Savage Magic (14 page)

Read Savage Magic Online

Authors: Lloyd Shepherd

‘Is his own manservant not able to answer this question?’

‘I am asking you, Burgess.’

‘Well, then, sir. I am not sure I am at liberty to say.’

‘You may consider it the case that you are. Sir John here has agreed to help me with my inquiries.’

‘He has?’

‘Yes, Burgess, he has. You are required to answer my questions. Any refusal to do so may lead to me charging you for obstructing the course of justice.’

‘Well, then, sir. You have made the situation quite clear. Yes, Sir Edmund has attended parties at this house.’

‘Thank you. And when was the last of these parties?’

‘The night before last.’

‘I will require a list of names of those attending.’

‘As you wish, sir.’

‘How would you characterise the party, Burgess?’

‘I’m not at all sure I take your meaning, sir.’

‘Was it a dinner party? A drinks party?
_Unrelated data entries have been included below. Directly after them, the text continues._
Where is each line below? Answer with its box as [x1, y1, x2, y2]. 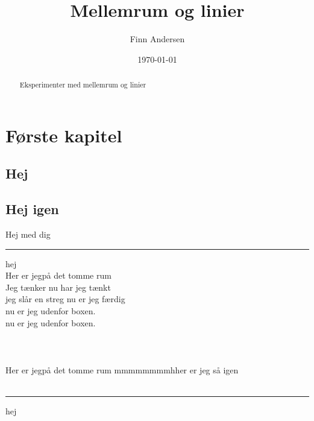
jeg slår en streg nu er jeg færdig [5, 293, 125, 305]
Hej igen [5, 200, 59, 218]
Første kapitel [5, 122, 122, 147]
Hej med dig [5, 227, 51, 240]
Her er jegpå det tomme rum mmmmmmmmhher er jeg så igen [5, 363, 239, 376]
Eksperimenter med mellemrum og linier [19, 80, 146, 90]
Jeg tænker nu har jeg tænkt [5, 280, 111, 293]
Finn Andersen [130, 33, 185, 45]
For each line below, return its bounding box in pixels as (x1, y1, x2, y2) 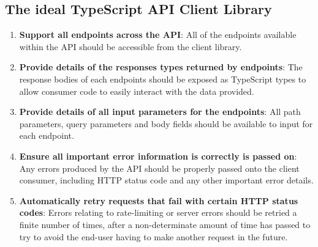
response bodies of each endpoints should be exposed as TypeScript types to (19, 72, 306, 85)
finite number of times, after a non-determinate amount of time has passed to (19, 218, 311, 230)
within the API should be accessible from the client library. (19, 40, 242, 53)
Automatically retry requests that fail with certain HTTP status (19, 194, 298, 207)
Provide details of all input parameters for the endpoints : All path (19, 105, 301, 118)
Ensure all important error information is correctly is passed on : (19, 149, 297, 162)
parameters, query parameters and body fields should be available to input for (19, 117, 313, 130)
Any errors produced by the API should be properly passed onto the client (19, 161, 300, 174)
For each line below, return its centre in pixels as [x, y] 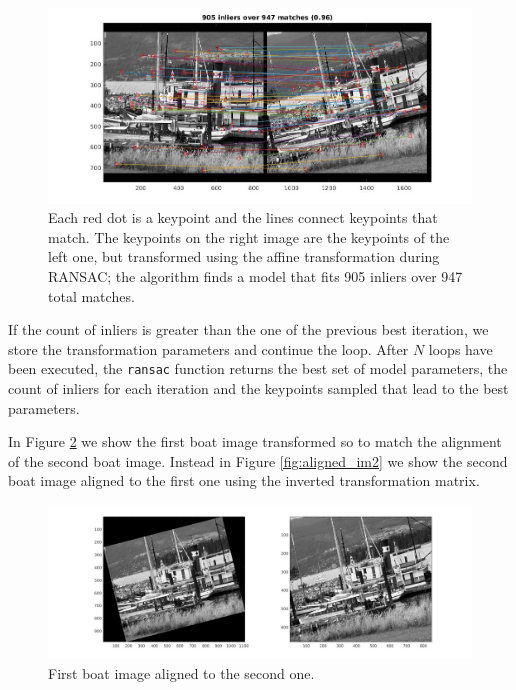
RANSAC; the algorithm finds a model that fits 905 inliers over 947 [255, 276]
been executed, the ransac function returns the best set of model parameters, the [258, 368]
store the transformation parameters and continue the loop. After [208, 348]
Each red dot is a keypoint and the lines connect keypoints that [243, 217]
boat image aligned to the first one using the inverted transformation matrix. [244, 480]
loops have [460, 348]
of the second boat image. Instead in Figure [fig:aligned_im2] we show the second [258, 460]
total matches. [91, 295]
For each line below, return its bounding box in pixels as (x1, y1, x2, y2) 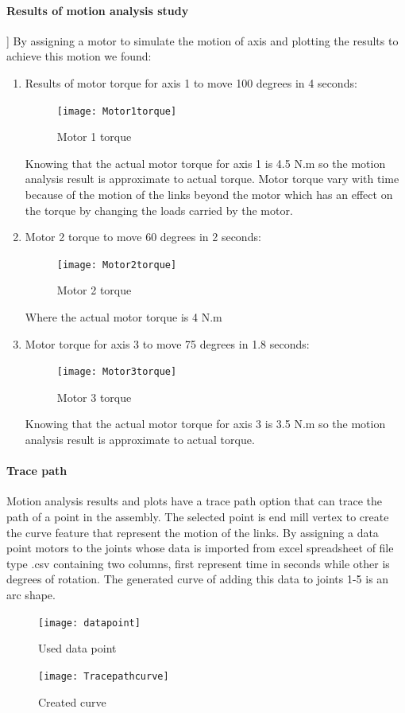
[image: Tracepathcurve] (38, 670, 169, 682)
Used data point (38, 640, 117, 657)
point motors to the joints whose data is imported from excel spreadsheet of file (6, 540, 394, 556)
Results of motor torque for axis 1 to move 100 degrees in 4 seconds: (25, 74, 357, 91)
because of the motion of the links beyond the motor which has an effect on (25, 186, 393, 203)
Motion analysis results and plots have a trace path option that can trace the (6, 493, 383, 509)
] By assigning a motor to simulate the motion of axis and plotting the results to (6, 32, 399, 49)
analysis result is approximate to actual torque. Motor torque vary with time (25, 170, 399, 187)
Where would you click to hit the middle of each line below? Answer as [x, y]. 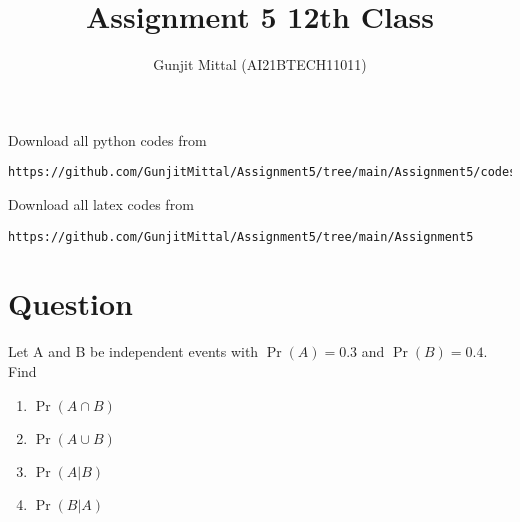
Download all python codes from [107, 139]
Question [70, 303]
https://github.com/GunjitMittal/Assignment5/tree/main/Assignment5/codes [262, 172]
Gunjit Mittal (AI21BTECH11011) [260, 64]
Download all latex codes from [101, 203]
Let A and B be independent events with [133, 351]
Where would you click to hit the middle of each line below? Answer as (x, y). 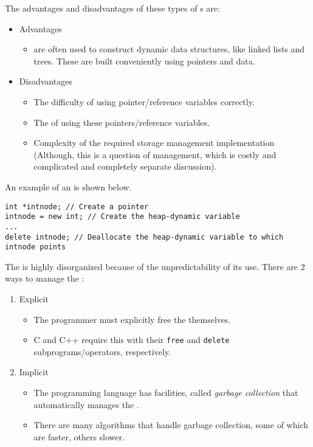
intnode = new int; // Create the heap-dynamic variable (122, 217)
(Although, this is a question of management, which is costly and (155, 154)
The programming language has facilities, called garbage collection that (166, 393)
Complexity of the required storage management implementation (154, 143)
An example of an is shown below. (68, 186)
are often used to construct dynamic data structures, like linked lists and (169, 49)
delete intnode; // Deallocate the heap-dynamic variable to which (144, 237)
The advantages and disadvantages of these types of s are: (112, 8)

How many people attended?’

‘It was the usual kind of thing.’

‘The usual? And what is the usual kind of thing?’

‘A small group of men. No more than a dozen, sir. They were served food and then retired to the salon.’

‘The salon? Another room in the house?’

‘Indeed, sir.’

‘Will you take me to see it?’

‘As you wish, sir.’

‘Who else was in the house during the party, Burgess?’

The smile on the servant’s face opens a little wider, the eyes narrow a small way, the nostrils flare almost imperceptibly. Burgess, sees Graham, is about to lie.

‘Only the servants, sir. I can provide you with a list of those, as well.’

‘That will be for the best. And what about women, Burgess?’

‘Women, sir?’

‘Burgess, obstructing the course of justice is a crime. A very serious crime.’

‘Yes, sir.’

‘Were there women at the party, Burgess?’

Again, the eyes flick to Sir John. Again, there is no help there.

‘Yes, sir.’

‘There are always women at these parties, are there not?’

‘Yes, sir.’

‘And you acquire them, do you not?’

It is a chancy question, a gamble, but as often happens it pays off immediately.

‘Yes, sir.’

‘From where?’

‘I have an understanding with a fellow at the Bedford Head Tavern.’

Discretion is falling from Burgess’s shoulders like a loosened robe. It piles up at his feet. His misery is apparent in the set of every limb. The name of the Covent Garden tavern depresses Graham profoundly.

‘Talty?’ asks Graham. He spits the name, with the same distaste he might say
Bonaparte
.

‘Aye, sir. Talty.’

‘And he supplied women for the party two nights ago?’

‘Aye, sir.’

‘Well, then, Burgess. You have been most helpful. Now, the salon, if you please.’

‘Yes, sir.’

Burgess, without once looking at Sir John, leads Graham to the door. The baronet, notes Graham, appears to have fallen asleep.

He walks out of the Royal Terrace house and up towards the Strand. It has grown late and dark, and the streetwalkers are out in force. He thinks of Sarah, and how this night-time display of sexual commerce upset her. Dozens of prostitutes line the pavements, overflowing from Covent Garden, in and out of the lights from the main thoroughfares. The Garden trades around the clock: fruit and vegetables and coffee during the day, gin and beer and sex at night.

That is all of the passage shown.